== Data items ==
§ §

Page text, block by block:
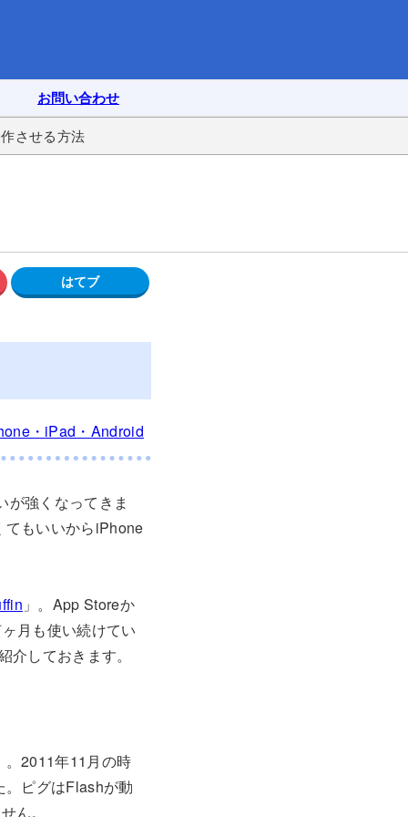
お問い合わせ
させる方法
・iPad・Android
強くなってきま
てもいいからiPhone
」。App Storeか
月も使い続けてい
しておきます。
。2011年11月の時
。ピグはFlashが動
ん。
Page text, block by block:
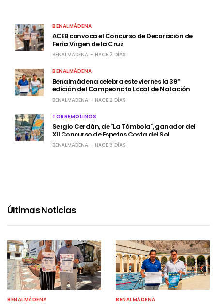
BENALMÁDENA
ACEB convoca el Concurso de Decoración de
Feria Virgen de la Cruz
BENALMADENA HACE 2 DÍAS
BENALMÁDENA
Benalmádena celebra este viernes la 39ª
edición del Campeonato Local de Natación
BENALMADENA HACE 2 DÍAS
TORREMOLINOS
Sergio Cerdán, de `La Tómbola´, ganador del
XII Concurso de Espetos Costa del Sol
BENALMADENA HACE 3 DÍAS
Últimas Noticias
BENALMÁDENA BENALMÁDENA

§ §

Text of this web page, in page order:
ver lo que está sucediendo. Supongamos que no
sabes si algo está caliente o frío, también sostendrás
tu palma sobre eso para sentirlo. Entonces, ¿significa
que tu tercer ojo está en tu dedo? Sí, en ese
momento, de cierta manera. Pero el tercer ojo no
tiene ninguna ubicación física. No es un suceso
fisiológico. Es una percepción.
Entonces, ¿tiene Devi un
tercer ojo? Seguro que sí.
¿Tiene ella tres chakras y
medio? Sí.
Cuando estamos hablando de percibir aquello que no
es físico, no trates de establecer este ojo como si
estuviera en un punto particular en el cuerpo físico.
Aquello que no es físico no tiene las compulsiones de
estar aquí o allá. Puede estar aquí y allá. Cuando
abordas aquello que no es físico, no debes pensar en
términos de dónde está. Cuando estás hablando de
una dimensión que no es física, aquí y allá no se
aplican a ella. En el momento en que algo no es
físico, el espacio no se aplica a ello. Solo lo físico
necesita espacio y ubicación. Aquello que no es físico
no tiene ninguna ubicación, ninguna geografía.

§ §

== Problem ==
Search the records for the word "ubicación" and copy every line where it occurs.

== Your solution ==
tiene ninguna ubicación física. No es un suceso
necesita espacio y ubicación. Aquello que no es físico
no tiene ninguna ubicación, ninguna geografía.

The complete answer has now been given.